Excerpts from a dataset:

********

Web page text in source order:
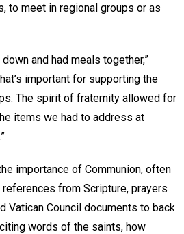
to meet in regional groups or as
and had meals together,”
important for supporting the
The spirit of fraternity allowed for
items we had to address at
importance of Communion, often
from Scripture, prayers
Vatican Council documents to back
words of the saints, how
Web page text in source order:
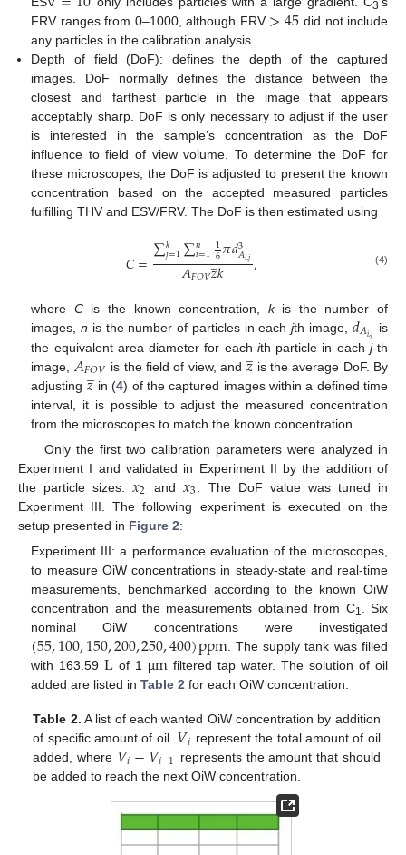
3
FRV ranges from 0–1000, although FRV >45 did not include
any particles in the calibration analysis.
Depth of field (DoF): defines the depth of the captured
images. DoF normally defines the distance between the
closest and farthest particle in the image that appears
acceptably sharp. DoF is only necessary to adjust if the user
is interested in the sample’s concentration as the DoF
influence to field of view volume. To determine the DoF for
these microscopes, the DoF is adjusted to present the known
concentration based on the accepted measured particles
fulfilling THV and ESV/FRV. The DoF is then estimated using
𝐶=∑𝑘
𝑗=1∑𝑛
𝑖=11
6𝜋𝑑3
𝐴𝑖,𝑗
𝐴𝐹𝑂𝑉𝑧
̲𝑘 , (4)
where Cis the known concentration, kis the number of
images,n is the number of particles in eachjth image, 𝑑𝐴𝑖,𝑗 is
the equivalent area diameter for each ith particle in eachj-th
image, 𝐴𝐹𝑂𝑉 is the field of view, and𝑧
̲ is the average DoF. By
adjusting 𝑧
̲in (4) of the captured images within a defined time
interval, it is possible to adjust the measured concentration
from the microscopes to match the known concentration.
Only the first two calibration parameters were analyzed in
Experiment I and validated in Experiment II by the addition of
the particle sizes:𝑥2 and 𝑥3
. The DoF value was tuned in
Experiment III. The following experiment is executed on the
setup presented in Figure 2:
Experiment III: a performance evaluation of the microscopes,
to measure OiW concentrations in steady-state and real-time
measurements, benchmarked according to the known OiW
concentration and the measurements obtained from C1
. Six
nominal OiW concentrations were investigated
(55,100,150,200,250,400)ppm . The supply tank was filled
with 163.59L of 1 µm filtered tap water. The solution of oil
added are listed inTable 2 for each OiW concentration.
Table 2. A list of each wanted OiW concentration by addition
of specific amount of oil. 𝑉𝑖 represent the total amount of oil
added, where 𝑉𝑖−𝑉𝑖−1 represents the amount that should
be added to reach the next OiW concentration.
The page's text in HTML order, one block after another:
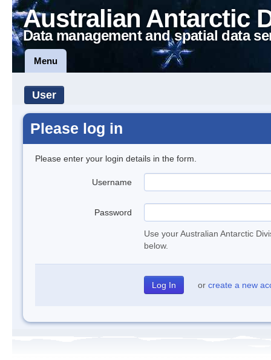
Australian Antarctic
Data management and spatial data
Menu
User
Please log in
Please enter your login details in the form.
Username
Password
Use your Australian Antarctic
below.
or create a new
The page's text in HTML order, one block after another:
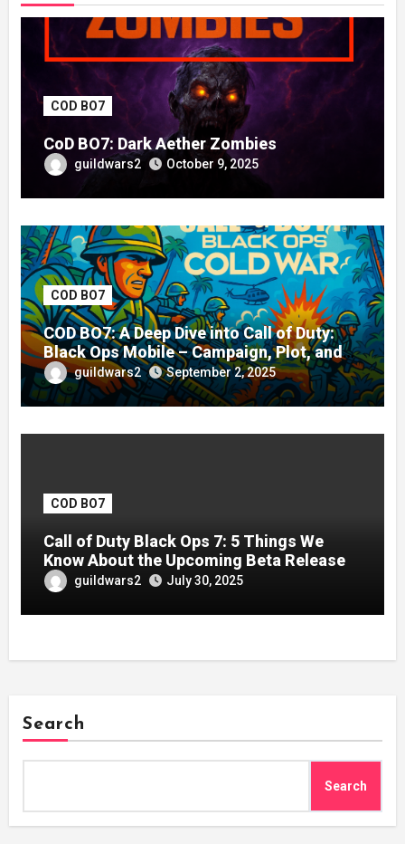
COD BO7
CoD BO7: Dark Aether Zombies
guildwars2 October 9, 2025
COD BO7
COD BO7: A Deep Dive into Call of Duty:
Black Ops Mobile – Campaign, Plot, and
Gameplay Guide
guildwars2 September 2, 2025
COD BO7
Call of Duty Black Ops 7: 5 Things We
Know About the Upcoming Beta Release
guildwars2 July 30, 2025
Search
Search
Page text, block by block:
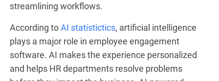
streamlining workflows.
According toAI statistictics, artificial intelligence
plays a major role in employee engagement
software. AI makes the experience personalized
and helps HR departments resolve problems
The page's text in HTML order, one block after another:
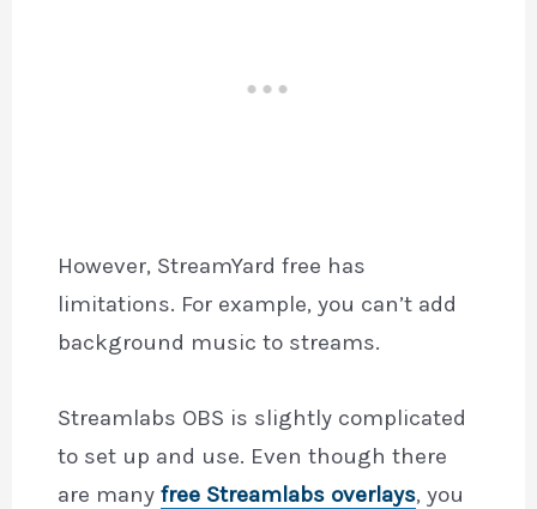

********

Work instructions:
For each line of the entries that contains the word "known", make a copy.

Completed exercise:
these microscopes, the DoF is adjusted to present the known
where Cis the known concentration, kis the number of
from the microscopes to match the known concentration.
measurements, benchmarked according to the known OiW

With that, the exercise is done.